*AIM OF THE TASK*: Look through the material below. Copy each line that contains the string "relationship".

*DATA FOR PROCESSING*:
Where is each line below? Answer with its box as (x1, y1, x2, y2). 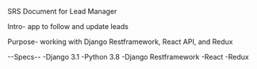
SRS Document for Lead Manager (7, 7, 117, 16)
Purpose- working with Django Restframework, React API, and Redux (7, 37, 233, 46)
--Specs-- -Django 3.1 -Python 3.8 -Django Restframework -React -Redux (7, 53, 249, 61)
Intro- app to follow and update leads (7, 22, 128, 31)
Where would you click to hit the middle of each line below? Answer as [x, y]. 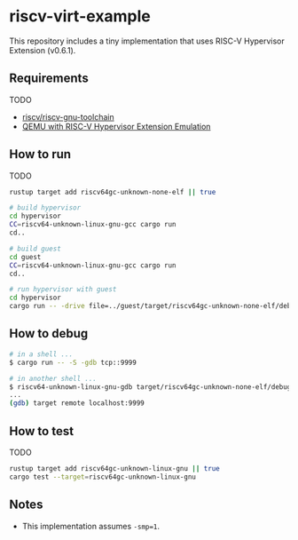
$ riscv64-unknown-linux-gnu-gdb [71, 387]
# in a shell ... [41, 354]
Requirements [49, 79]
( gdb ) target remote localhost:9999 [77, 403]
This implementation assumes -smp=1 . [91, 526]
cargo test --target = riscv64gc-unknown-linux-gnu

--

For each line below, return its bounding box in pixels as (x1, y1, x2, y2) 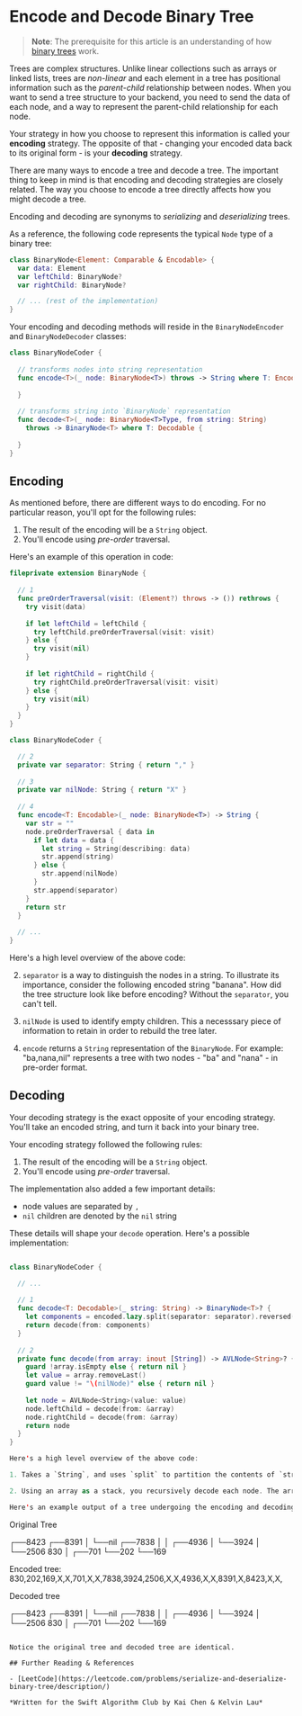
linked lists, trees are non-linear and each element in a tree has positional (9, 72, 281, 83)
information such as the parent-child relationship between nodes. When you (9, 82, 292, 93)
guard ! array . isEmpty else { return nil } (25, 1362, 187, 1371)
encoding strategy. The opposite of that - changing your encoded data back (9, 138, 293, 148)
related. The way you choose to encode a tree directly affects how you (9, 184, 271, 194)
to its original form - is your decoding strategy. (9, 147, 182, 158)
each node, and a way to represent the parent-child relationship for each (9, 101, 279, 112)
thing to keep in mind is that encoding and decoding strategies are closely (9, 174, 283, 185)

* * *

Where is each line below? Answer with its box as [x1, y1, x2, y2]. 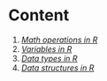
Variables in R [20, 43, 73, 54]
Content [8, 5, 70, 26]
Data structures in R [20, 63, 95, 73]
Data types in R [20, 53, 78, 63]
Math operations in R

*TASK RESULT*:
information such as the parent-child relationship between nodes. When you (9, 82, 292, 93)
each node, and a way to represent the parent-child relationship for each (9, 101, 279, 112)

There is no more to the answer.